[The problem]
Tally the lines in the entries below where the string "terms" occurs. Reply with the total alone.

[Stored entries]
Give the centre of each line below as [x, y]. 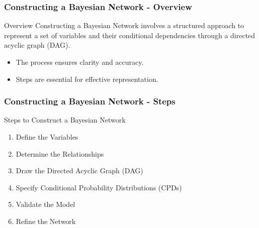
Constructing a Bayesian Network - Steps [90, 101]
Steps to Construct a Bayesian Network [65, 120]
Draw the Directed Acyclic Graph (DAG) [79, 170]
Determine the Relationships [60, 153]
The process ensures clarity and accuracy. [80, 62]
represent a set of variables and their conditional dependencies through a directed [130, 35]
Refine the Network [46, 221]
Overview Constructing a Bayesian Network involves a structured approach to [124, 25]
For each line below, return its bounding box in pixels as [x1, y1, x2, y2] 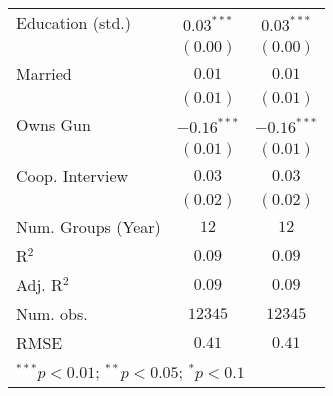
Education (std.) [16, 11, 132, 34]
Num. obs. [16, 302, 88, 325]
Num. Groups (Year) [16, 215, 161, 238]
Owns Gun [16, 113, 91, 136]
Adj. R [16, 273, 63, 296]
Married [16, 62, 72, 85]
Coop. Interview [16, 164, 129, 187]
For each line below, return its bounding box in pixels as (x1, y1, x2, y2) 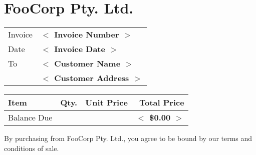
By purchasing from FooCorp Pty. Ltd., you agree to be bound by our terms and (4, 133, 252, 143)
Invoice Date (54, 43, 105, 55)
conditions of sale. (4, 142, 59, 153)
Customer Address (54, 72, 129, 84)
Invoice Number (54, 28, 119, 40)
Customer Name (54, 57, 121, 69)
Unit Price (85, 96, 128, 108)
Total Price (139, 96, 184, 108)
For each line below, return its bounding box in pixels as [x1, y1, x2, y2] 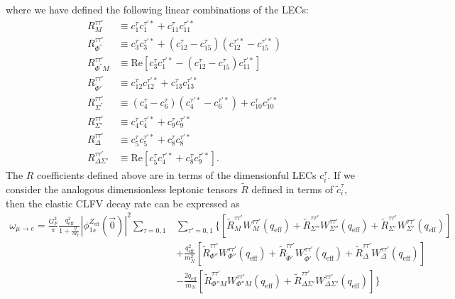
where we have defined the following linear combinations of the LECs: [6, 2, 309, 16]
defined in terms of [251, 181, 334, 196]
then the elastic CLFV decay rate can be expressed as [6, 195, 240, 210]
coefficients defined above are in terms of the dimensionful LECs [37, 167, 317, 182]
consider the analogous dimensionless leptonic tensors [6, 181, 238, 196]
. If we [327, 167, 355, 182]
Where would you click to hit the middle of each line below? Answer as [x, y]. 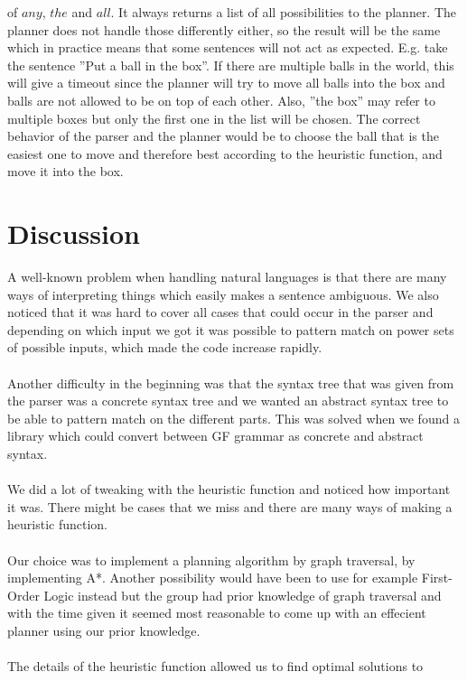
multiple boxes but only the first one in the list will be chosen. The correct [214, 118]
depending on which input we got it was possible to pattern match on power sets [231, 329]
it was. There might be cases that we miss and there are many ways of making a [230, 506]
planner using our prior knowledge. [104, 630]
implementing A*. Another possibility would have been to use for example [213, 578]
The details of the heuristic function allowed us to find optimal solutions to [215, 666]
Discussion [74, 233]
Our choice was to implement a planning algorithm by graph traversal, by [211, 560]
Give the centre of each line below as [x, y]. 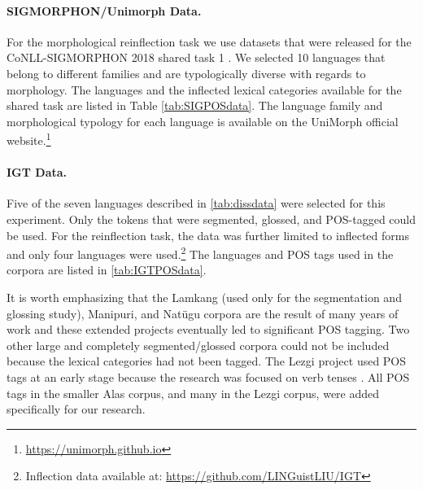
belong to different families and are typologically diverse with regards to [186, 73]
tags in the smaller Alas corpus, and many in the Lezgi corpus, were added [193, 393]
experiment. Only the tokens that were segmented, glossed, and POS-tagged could [211, 219]
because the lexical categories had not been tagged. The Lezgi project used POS [207, 361]
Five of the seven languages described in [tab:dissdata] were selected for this [196, 203]
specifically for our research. [76, 409]
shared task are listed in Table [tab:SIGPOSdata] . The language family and [195, 105]
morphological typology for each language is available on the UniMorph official [203, 121]

[Written solution]
3